The following sections expand on the analysis of the AI safety cause area and then present a detailed career guide with suggestions tailored for those in the UAE.


Unaligned Artificial Intelligence (AI) is a problem not well known amongst the general public, yet several experts and high-profile technologists have cautioned that it is one of the most pressing problems humanity might face. The Effective Altruism (EA) community believes that a career in trying to solve AI alignment might be the most impactful thing one can do. This problem profile presents a brief overview of the problem and analyzes it in terms of its scale, neglectedness, and solvability/tractability. Some parts have been adapted from the problem profile published by 80,000 Hours, an EA-aligned org (available here). Most of the advice that can be found in the career guide on 80,000 Hours and other sources is intended for a Western audience. This problem profile, and the accompanying career guide, aim to both be an introductory resource to AI safety for those not acquainted with Effective Altruism, and provide more contextual information and career advice for people in the UAE.


This problem profile touches upon several philosophical concerns for tackling the problem and can be used as an introduction to the problem of AI safety. To get an idea about the technical work being done in the field, one can look at publications by organizations such as CHAI, MIRI, and OpenAI’s AI safety team. A non-exhaustive list of organizations that undertake research work in the field can be found here.

What is AI safety?

The term AI safety can refer to several different risks with the development of AI. Short-term accidental AI risks include crashes caused by self-driving cars or cases of misuse such as malicious DeepFakes. There are also longer-term misuse risks, such as the potential use of AI in surveillance by authoritarian governments. However, the type of risk this document will address is the long-term accidental risk associated with AI, that is, the building of superintelligent AI, or highly capable generally intelligent AI, having goals that bring harm to us. [1] 


AI today can perform some tasks exceptionally well, such as playing a game of chess. Most AI systems in widespread use today are only good at specific tasks they have been trained on, so they are known as narrow AI. In other words, these AIs become superhumanly good at games they were trained how to solve, but do not know anything about performing any other tasks. It is possible and likely though, that in the near future, we will come up with an AI that can perform all tasks that a human can perform as well as a human can, without any task-specific training. We call this type of AI Artificial General Intelligence (AGI). An AGI, if it comes to exist, has the potential to help mankind immensely by automating several tasks and increasing overall productivity and wellbeing. At the same time, it comes with tremendous risks.


To introduce the problem of AI safety, Stuart Russell (head of the Center for Human-Compatible AI and professor of Computer Science at the University Of California, Berkeley) gives the example of the Greek myth of King Midas, who wished anything he touched turn to gold. [2] Upon having his wish granted, however, he died of starvation as his food and water turned to gold. In simpler words, while King Midas’s literal objectives were satisfied, the outcome he got clearly wasn’t one he desired. 

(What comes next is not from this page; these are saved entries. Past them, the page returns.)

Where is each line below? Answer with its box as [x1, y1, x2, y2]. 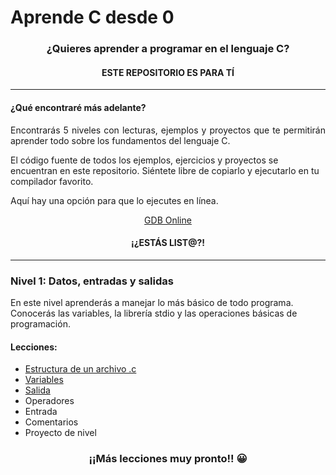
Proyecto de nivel [24, 427, 97, 439]
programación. [10, 318, 71, 330]
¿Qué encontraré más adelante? [10, 101, 147, 113]
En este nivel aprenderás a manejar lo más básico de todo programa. [10, 297, 294, 309]
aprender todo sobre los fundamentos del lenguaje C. [10, 134, 231, 146]
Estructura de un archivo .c [24, 363, 137, 375]
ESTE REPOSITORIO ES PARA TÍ [101, 66, 235, 78]
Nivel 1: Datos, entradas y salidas [10, 274, 174, 288]

The development of AI brings to our face a similar problem: Recent research has shown several instances where an AI system does not behave how they were expected to. Take for example the Coast Runners game, where an AI that was tasked with finishing a boat race as quickly as possible ended up moving around in a circle island never finishing the race. Here’s a basic intuition as to what leads to cases like these:


  1. AI systems are great at learning how to get better at attaining specific goals.

  2. It is hard to break down a lot of the tasks we want such systems to perform into smaller AI-understandable goals. This leads AI researchers to make the AI learn approximations of the real goals.

  3. Things go wrong when these approximated goals do not actually encode our desired results. Thus, much like the case of King Midas, the AI satisfying its objective leads to a clearly undesired outcome.

While contained instances like the ones above seem harmless, with the development of powerful AGI systems (or superintelligent systems later on) that are given more power, the ‘unintended consequences’ may cause large amounts of harm. If we do not find ways to encode human values, for example, the ‘shortcuts’ powerful systems take might show disregard for human life or values humans hold. 


This problem of creating an AI that is in line with our values is called the alignment problem. If an AGI or superintelligence is developed before we can solve the alignment problem, we might not be able to control it. As Richard Ngo puts it: “the key concern … is that we might build autonomous artificially intelligent agents which are much more intelligent than humans, and which pursue goals that conflict with our own.” This can lead to a situation where the AI in pursuit of some goal, ends up causing events as catastrophic as human extinction.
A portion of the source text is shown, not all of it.